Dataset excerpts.
───
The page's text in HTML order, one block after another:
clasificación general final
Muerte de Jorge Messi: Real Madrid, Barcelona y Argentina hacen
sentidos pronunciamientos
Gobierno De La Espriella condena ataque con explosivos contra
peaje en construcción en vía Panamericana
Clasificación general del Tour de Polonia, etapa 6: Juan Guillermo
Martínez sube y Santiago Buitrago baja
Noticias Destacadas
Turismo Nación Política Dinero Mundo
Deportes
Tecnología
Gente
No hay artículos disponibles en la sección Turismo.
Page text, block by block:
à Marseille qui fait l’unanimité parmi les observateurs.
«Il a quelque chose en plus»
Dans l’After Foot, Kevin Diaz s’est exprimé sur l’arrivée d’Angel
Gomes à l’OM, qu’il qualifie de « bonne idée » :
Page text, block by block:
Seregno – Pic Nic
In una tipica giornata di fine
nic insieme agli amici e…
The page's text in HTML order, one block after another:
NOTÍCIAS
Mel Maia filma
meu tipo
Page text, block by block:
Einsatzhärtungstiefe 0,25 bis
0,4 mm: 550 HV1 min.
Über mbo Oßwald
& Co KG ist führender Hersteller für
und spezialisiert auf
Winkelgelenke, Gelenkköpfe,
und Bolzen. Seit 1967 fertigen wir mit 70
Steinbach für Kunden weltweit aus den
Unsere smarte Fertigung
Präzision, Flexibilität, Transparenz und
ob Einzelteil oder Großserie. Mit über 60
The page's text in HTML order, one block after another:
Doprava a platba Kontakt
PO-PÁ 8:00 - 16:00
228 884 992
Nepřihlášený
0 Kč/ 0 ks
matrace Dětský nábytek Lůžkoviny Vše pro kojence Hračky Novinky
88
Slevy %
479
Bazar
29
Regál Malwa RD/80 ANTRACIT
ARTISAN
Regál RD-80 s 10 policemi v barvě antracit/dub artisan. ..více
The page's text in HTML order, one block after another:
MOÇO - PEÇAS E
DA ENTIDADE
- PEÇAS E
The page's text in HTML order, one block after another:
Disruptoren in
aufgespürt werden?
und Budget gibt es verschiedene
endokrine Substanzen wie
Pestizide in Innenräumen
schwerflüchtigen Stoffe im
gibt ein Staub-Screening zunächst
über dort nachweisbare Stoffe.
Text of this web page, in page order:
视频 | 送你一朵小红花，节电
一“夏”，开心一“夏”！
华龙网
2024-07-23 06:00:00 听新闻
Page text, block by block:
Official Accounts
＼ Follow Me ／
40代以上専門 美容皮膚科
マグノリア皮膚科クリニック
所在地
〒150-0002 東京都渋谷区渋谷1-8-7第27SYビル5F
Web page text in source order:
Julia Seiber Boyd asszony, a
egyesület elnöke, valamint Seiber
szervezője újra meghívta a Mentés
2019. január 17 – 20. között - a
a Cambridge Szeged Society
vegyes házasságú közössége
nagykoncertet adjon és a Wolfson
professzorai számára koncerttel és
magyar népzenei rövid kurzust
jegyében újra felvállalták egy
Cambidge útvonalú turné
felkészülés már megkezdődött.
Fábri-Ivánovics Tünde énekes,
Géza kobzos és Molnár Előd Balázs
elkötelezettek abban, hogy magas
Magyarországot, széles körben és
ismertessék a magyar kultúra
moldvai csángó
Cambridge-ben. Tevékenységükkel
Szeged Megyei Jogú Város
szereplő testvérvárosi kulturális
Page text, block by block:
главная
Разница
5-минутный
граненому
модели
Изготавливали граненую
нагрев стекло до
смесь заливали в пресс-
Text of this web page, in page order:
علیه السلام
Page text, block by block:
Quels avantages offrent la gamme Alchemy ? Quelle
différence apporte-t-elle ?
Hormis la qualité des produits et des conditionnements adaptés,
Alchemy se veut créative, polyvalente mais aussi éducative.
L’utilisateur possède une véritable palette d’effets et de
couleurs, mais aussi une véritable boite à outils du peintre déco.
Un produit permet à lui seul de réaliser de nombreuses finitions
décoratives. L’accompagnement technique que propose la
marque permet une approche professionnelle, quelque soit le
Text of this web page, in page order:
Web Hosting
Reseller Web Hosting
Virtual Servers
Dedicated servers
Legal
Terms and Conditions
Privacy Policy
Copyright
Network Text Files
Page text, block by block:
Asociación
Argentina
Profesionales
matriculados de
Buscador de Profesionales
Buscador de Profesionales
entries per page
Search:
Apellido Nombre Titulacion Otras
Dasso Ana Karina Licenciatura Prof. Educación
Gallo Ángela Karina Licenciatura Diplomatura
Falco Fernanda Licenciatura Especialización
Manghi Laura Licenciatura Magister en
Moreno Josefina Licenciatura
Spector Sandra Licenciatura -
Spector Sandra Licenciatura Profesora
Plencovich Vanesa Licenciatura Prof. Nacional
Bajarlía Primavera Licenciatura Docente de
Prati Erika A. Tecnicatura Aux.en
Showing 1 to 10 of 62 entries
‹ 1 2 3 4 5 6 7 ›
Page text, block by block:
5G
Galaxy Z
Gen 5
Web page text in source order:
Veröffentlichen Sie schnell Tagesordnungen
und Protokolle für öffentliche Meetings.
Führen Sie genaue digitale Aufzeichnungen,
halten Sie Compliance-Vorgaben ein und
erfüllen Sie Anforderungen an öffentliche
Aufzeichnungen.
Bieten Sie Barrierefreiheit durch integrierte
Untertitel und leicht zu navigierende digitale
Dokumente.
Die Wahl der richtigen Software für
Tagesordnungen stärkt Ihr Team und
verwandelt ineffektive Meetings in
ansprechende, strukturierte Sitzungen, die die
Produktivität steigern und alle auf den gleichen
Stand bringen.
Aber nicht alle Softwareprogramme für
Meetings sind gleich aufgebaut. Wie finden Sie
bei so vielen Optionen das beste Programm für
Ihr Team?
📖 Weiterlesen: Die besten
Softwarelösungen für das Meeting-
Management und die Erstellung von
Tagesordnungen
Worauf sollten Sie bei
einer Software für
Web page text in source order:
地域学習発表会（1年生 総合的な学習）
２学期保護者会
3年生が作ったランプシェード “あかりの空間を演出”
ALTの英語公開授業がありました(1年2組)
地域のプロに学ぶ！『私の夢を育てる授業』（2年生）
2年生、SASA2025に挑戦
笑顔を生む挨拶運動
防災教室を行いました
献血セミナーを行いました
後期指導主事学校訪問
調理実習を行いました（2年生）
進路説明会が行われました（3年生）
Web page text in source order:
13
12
───
What to produce. Please copy each line of the records above in which the word "Regál" can be found.

Response to the exercise.
Regál Malwa RD/80 ANTRACIT
Regál RD-80 s 10 policemi v barvě antracit/dub artisan. ..více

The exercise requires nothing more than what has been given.